Phelps counted the cost of leaving his potentially lucrative printing business. He realized he had nothing to show financially for his first thirty-nine years of life. He discussed solemnly with Sally and the children about their next move–to Ohio to join the Latter-day Saints. A father’s decision was law among religious people in that day, so they all prepared to go to Ohio together. The family gathered its belongings, meager as they were at that point. On 9 June they left Canandaigua and by evening had boarded a canal boat on the Erie Canal bound for Buffalo on Lake Erie. They then sailed by schooner to Fairport, Ohio, and thence via the “Ohio Trail” to Kirtland, twelve miles away, where they heard Joseph Smith was living. No doubt they had mixed feelings–sorrow for their present plight, but hope in Christ for choosing to follow him and his Church with their whole heart.
The Phelpses arrived in Kirtland on 14 June 1831. William sought out the young twenty-five-year-old Prophet where he was then residing at the Isaac Morley farm on the northeast fringe of Kirtland. He announced he was willing “to do the will of the Lord.” Phelps asked Joseph to seek the Lord’s will for him. He knew that other men had asked Joseph Smith the same and been rewarded with revelations addressed to them. The revelation (D&C 55) directed to Phelps was indeed solemn. It began, “Behold, thus saith the Lord unto you, my servant William, yea, even the Lord of the whole earth, thou art called and chosen.” The Lord promised Phelps that after he was baptized he would receive a remission of his sins and then the Holy Spirit by the laying on of hands.
Phelps was then told he would be ordained immediately an elder by Joseph Smith so that he could preach repentance and baptism. This was a rare procedure in the infant Mormon Church–to ordain a new convert so soon to be an elder. Joseph knew Phelps already, of course, and knew his struggles and preparation. He also knew that Phelps was a prominent man in society and had many talents. He could be put to use right away such as with the journey planned for Missouri later in the week. The revelation continued: “Verily I say unto you, for this cause you shall take your journey [to Missouri] with my servants Joseph Smith, Jun., and Sidney Rigdon, that you may be planted in the land of your inheritance [in the land of Zion] to do this work.” The “work” referred to here was William’s assignment to assist Oliver Cowdery, the second elder of the Church, in doing the “work of printing” and in “selecting and writing books for schools in this church.” The revelation added that little children should “receive instruction before me as is pleasing unto me.”
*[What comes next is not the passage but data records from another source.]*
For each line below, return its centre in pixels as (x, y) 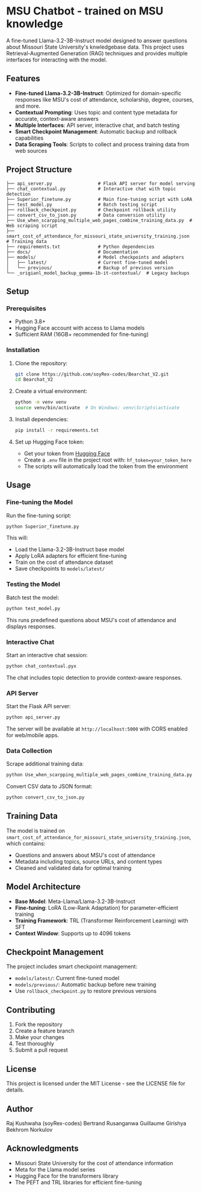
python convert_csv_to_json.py (45, 798)
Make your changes (39, 1037)
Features (23, 79)
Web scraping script (32, 226)
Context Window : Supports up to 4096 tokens (73, 933)
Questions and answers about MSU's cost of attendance (85, 855)
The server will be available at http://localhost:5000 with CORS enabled (97, 729)
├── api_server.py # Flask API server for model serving (101, 184)
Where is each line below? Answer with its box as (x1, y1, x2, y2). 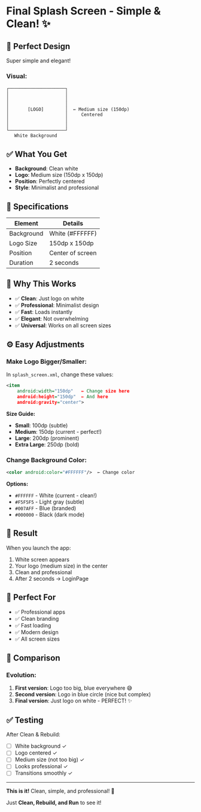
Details (62, 219, 84, 227)
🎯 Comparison (6, 653, 61, 663)
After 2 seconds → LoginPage (14, 575, 89, 582)
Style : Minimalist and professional (14, 184, 99, 191)
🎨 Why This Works (6, 279, 77, 289)
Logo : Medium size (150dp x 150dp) (14, 171, 103, 179)
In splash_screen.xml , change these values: (6, 371, 114, 378)
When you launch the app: (6, 544, 71, 551)
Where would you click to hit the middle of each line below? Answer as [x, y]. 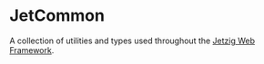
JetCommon [57, 16]
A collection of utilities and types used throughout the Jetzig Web [132, 41]
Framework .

These special callings to Phelps would mean yet more sacrifice for his family. They would have to stay behind in Kirtland and be cared for by the Saints while he made his long journey to Missouri.
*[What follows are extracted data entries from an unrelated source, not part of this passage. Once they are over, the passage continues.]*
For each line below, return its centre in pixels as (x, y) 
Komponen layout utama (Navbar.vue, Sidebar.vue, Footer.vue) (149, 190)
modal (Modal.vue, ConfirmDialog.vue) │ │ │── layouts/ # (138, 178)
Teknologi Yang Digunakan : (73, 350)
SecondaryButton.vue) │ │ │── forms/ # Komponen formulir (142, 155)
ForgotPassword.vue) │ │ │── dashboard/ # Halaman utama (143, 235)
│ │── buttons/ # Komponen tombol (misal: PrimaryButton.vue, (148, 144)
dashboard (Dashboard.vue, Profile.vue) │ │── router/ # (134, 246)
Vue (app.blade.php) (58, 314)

Thus was converted one of the most influential Latter-day Saints in the early days of the Church: William W. Phelps. As with countless others in those early days and throughout the history of the Restoration, the Book of Mormon was the chief factor in his conversion. Elder Phelps later related the influence of the Book of Mormon upon him. This statement also reveals how deeply Phelps had absorbed the new gospel message:
Whenever I have meditated upon the book of Mormon, and looked ahead at the glory which will be brought to pass by that, and the servants of God, I have been filled with hope; filled with light; filled with joy, and filled with satisfaction. What a wonderful volume! what a glorious treasure! By that book I learned the right way to God; by that book I found the new covenant; by that book I learned when the Lord would gather scattered Israel; by that book I saw that the Lord had set his hand the second time to gather his people, and place them in their own land; by that book I learned that the poor Indians of America were some of the remnants of Israel; by that book I learned that the new Jerusalem, even Zion was to be built upon this continent; by that book I found a key to the holy prophets; and by that book began to unfold the mysteries of God, and I was made glad.
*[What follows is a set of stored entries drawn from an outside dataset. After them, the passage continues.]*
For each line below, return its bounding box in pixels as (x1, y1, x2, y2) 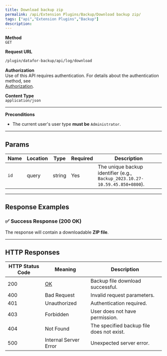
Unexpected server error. (90, 340, 150, 347)
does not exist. (90, 329, 125, 336)
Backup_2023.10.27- (97, 176, 144, 181)
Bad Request (45, 292, 75, 299)
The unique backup (97, 163, 143, 170)
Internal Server (45, 337, 80, 344)
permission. (90, 314, 118, 321)
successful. (90, 284, 118, 291)

Extracted from Bruce Van Orden. We’ll Sing and We’ll Shout: The Life and Times of W. W. Phelps. RSC, BYU, and Deseret Book, 2018. Footnotes silently deleted. Used by permission of the author.
Born February 17, 1792 in Dover, Hanover Township, New Jersey, William Wines Phelps (also W.W. Phelps, and William W. Phelps) has been referred to as “one of [the] founders” of the Anti-Masonic movement in New York. He was the editor of the Anti-Masonic newspaper Ontario Phoenix in Canandaigua (1827-28). Phelps was also the editor of the Western Courier in Cortland and the Lake Light in Trumansburgh. Phelps helped establish the Anti-Masonic political party and even aspired to be the nominee of the party as lieutenant governor of New York.
Well educated, Phelps was trained in surveying, meteorology, classical langages, printing, and editing. He heard about the Book of Mormon from his newspaper office in Canandaigua, which was only twelve miles away from Palmyra. He purchased a number of copies of the book from E.B. Grandin on April 9, 1830, and sold them in his newspaper office. He and his wife Sally became converted to Mormonism by careful consideration of the Book of Mormon. He met with Joseph Smith and Sidney Rigdon and decided to gather with the Church to Kirtland, Ohio. He and his family gathered to Kirtland in 1831, where he was baptized and ordained an elder in the Church. By assignment, he established a print house in Independence, Missouri, where he published the Evening and Morning Star. While working to publish the church’s Book of Commandments, a mob of vigilantes destroyed Phelps’ home and the press. In Kirtland, Ohio, he helped print the first Latter-day Saint hymnal and the 1835 edition of the Doctrine and Covenants.
A scribe to the Prophet, Phelps was the author of a number of popular Latter-day Saint hymns, including “The Spirit of God Like a Fire Is Burning”, which he wrote for the dedication of the Kirtland Temple, “If You Could Hie to Kolob”, and “Praise to the Man”. From 1834-1838, he was appointed one of the three “presidents,” and as a counselor to David Whitmer in the Church in Missouri, and in that capacity he helped found the town of Far West, Missouri. Phelps was excommunicated from the church on March 10, 1838 when he and John Whitmer were accused of profiting from Far West land deals and reneging on a $2,000 subscription to “the house of the Lord” that was not paid. In June, 1838, Phelps, Oliver Cowdery, David Whitmer, John Whitmer, and Lyman E. Johnson were warned out of Far West or a more fatal calamity shall befall you. Phelps soon returned to Far West, however, and continued to serve the citizens of Far West in civil capacities.
On July 8, 1838, it was decided that Phelps, along with Frederick G. Williams, could be ordained as elders and serve missions abroad, even though they had lost their standing. Phelps served a brief mission in the East in 1841. Phelps moved to Nauvoo, Illinois where on August 27, 1841, he replaced Robert B. Thompson (who had died) as Joseph Smith’s clerk. Phelps was endowed on December 9, 1843 and was also made a member of the Council of Fifty.
During the Succession Crisis in 1844, Phelps sided with Brigham Young and the Quorum of the Twelve Apostles. He was again excommunicated on December 9, 1848 for taking to himself two plural wives without appropriate permission, but was re-baptized two days later. He took part in the Mormon Exodus across the Great Plains and settled in Salt Lake City in 1849. He served a mission in southern Utah from November, 1849 to February, 1850. There he served in the Utah territorial legislature and on the board of regents for the University of Deseret (now the University of Utah). Phelps died on March 7, 1872 in Salt Lake City, Utah.